Recent developments relating to compliance with multilateral treaties in the
area of disarmament and international security.

The newsletter of the Markland Group

Issue No. 12, October 2000


This newsletter was originally published as part of the Canadian Council on International Law Bulletin, Vol. 26, No. 3, Fall 2000.  The version that follows has been slightly edited since it first appeared in the Bulletin.


In this Issue:

I.       Chemical Weapons Convention – Problems With Challenge Inspections

II.      Strengthening the Enforcement Provisions in the Non-Proliferation Treaty

III.     National Missile Defense — News About the Legal Aspects

IV.     The Special Economic Measures Act — Mr. Axworthy’s Proposals

V.      Negotiations on a Protocol to the BWC — An Update

 


I.             Chemical Weapons Convention – Problems With Challenge Inspections

By Sean Howard*

The 1993 Chemical Weapons Convention (CWC) was the first disarmament treaty to contain provisions for challenge inspections, which allow any State Party to insist on a short-notice inspection of another State Party.
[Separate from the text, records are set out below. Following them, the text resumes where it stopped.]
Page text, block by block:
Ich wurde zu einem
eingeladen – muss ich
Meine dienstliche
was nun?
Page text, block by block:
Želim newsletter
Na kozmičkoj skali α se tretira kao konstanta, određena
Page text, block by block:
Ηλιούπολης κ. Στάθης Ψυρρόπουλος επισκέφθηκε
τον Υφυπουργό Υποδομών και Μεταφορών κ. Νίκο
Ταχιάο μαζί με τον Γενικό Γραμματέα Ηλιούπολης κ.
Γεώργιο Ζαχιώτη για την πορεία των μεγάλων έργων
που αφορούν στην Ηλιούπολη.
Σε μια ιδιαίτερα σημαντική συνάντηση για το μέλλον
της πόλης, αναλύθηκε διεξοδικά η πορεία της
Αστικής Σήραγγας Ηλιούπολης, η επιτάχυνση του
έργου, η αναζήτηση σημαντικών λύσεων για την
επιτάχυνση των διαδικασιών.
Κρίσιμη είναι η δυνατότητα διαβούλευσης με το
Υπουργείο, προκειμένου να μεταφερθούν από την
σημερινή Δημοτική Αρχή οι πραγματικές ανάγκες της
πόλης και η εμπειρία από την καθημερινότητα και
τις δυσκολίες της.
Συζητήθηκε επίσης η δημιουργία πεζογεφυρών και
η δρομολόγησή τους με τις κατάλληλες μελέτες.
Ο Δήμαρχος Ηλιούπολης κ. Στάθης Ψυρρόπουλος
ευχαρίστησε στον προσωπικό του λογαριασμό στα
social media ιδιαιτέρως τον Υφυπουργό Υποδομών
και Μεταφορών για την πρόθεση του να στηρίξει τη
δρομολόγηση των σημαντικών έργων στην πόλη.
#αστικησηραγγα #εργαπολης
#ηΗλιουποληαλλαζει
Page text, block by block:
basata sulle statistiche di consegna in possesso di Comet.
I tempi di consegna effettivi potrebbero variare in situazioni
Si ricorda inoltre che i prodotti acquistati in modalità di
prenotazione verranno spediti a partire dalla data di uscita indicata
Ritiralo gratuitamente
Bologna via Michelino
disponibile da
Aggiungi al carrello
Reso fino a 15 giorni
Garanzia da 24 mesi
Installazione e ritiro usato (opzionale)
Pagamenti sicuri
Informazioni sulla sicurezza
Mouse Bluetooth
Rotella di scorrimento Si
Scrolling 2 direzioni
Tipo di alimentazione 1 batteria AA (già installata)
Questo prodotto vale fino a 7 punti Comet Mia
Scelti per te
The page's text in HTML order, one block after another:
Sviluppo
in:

In February, the British Government and the Organization for the Prohibition of Chemical Weapons (OPCW) co-hosted a seminar in The Hague on the issue of challenge inspections (CI).  Nine “national papers” presented at the seminar – from Cuba, Canada, China, India, Iran, Pakistan, Russia, South Africa and the UK – were reproduced in the May 2000 issue of the OPCW journal Synthesis.  They illustrate an alarming gulf in perceptions of the nature, rationale and utility of challenge in sections, both in the CWC context and more broadly.
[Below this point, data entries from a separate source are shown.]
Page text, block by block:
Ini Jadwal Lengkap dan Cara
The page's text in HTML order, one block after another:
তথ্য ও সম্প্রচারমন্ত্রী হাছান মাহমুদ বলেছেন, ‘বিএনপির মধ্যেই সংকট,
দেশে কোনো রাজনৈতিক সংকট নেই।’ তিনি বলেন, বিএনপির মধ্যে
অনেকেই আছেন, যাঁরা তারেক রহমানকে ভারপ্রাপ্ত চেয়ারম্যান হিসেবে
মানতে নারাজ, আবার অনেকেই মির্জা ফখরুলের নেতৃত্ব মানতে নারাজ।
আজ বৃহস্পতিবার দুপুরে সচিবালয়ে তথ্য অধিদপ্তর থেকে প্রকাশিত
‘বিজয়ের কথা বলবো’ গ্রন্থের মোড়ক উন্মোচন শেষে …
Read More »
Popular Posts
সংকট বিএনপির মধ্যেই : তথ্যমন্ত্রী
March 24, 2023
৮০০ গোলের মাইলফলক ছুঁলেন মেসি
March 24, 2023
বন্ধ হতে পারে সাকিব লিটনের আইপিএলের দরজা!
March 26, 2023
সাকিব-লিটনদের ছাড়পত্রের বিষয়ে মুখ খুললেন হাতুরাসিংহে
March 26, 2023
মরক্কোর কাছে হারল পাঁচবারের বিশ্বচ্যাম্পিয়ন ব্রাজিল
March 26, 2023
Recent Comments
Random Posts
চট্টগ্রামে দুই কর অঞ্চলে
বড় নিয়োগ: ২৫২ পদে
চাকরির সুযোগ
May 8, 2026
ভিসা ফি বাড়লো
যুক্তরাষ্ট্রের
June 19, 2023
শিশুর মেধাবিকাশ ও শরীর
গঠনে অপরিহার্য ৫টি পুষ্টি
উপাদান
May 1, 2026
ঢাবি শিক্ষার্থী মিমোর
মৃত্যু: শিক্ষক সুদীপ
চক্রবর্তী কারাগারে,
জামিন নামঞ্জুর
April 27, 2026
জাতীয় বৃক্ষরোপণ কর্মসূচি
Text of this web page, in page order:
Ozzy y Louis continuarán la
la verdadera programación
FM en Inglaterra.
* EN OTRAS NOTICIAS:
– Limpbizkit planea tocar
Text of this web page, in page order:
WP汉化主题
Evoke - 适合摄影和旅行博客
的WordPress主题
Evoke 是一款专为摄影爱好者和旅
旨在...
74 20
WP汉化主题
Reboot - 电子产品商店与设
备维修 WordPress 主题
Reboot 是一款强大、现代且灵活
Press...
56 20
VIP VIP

Widely heralded as one of its greatest achievements, the Convention’s CI provisions require the Director General of the OPCW to dispatch an inspection team promptly upon the request of any member state.  The target state can prevent the inspection only by mustering a three-quarters majority vote in the Executive Council within twelve hours of the request being filed.  Under normal circumstances, the maximum period between the filing of a request and the arrival of a team on site is set at only 120 hours, or five days (Article IX.10.23).  (For a fuller summary of these provisions, see Douglas Scott, “The Compliance System Under the Chemical Weapons Convention”, in Proceedings of the 1994 Annual Conference of the Canadian Council on International Law.)
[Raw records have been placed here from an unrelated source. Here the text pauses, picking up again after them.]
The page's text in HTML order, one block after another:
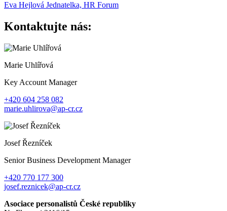
Eva Hejlová Jednatelka, HR Forum
Kontaktujte nás:
Marie Uhlířová
Key Account Manager
+420 604 258 082
marie.uhlirova@ap-cr.cz
Josef Řezníček
Senior Business Development Manager
+420 770 177 300
josef.reznicek@ap-cr.cz
Asociace personalistů České republiky
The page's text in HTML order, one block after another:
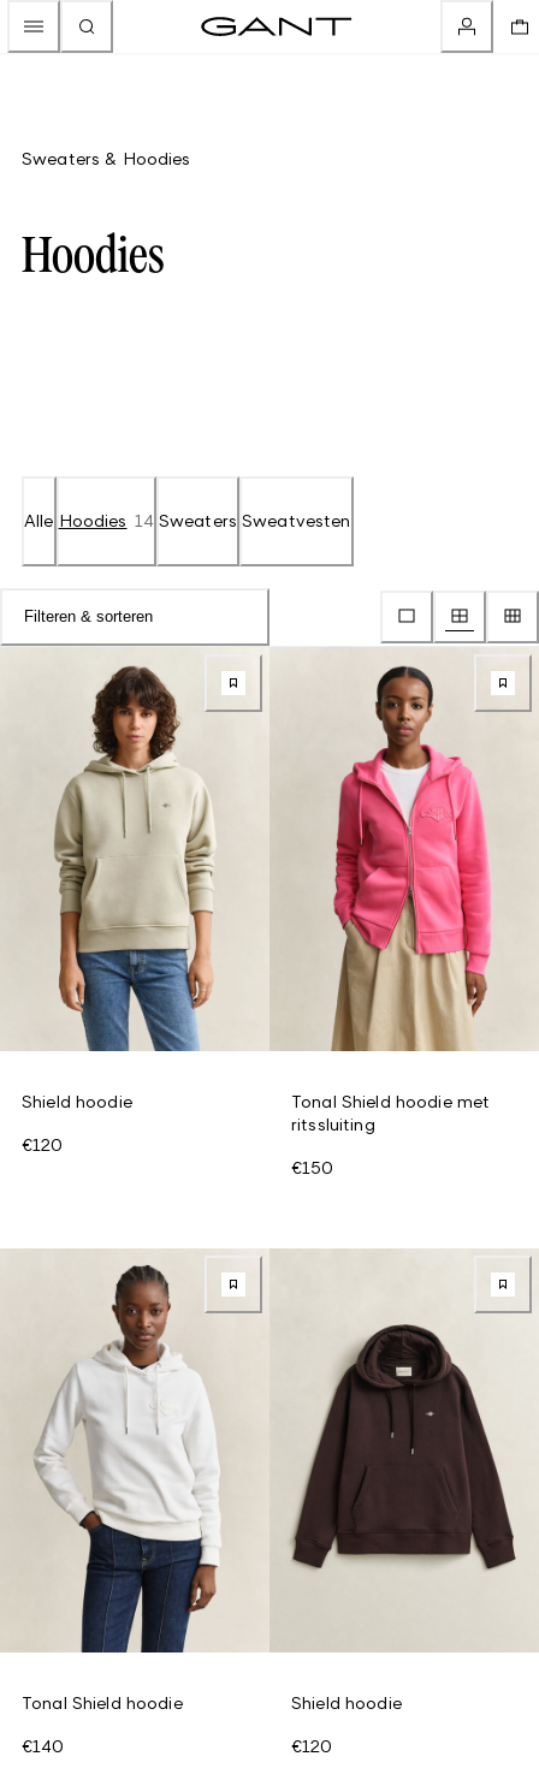
Sweaters & Hoodies
Hoodies
Alle Hoodies 14 Sweaters Sweatvesten
Filteren & sorteren
Shield hoodie
€120
Tonal Shield hoodie met
ritssluiting
€150
Tonal Shield hoodie
€140
Shield hoodie
€120

No challenge inspections have been requested since the Convention’s entry into force in April 1997.  According to the national papers presented by the UK and Canada, such events should be regarded as a normal component of a healthy verification regime.  While not abusing the right to call for inspections, states should not feel dissuaded from exercising that right if in reasonable doubt.  Canada refers to the fourteenth ‘principle of verification’ adopted by the UN in 1988 (resolution 43/81 B) in which inspection requests are described as “a normal component of the verification process.”  For the UK, the long-term goal is to make CIs “more routine”, arguing that only by assuming such a character will the “deterrent power” of the CI provision will be truly effective.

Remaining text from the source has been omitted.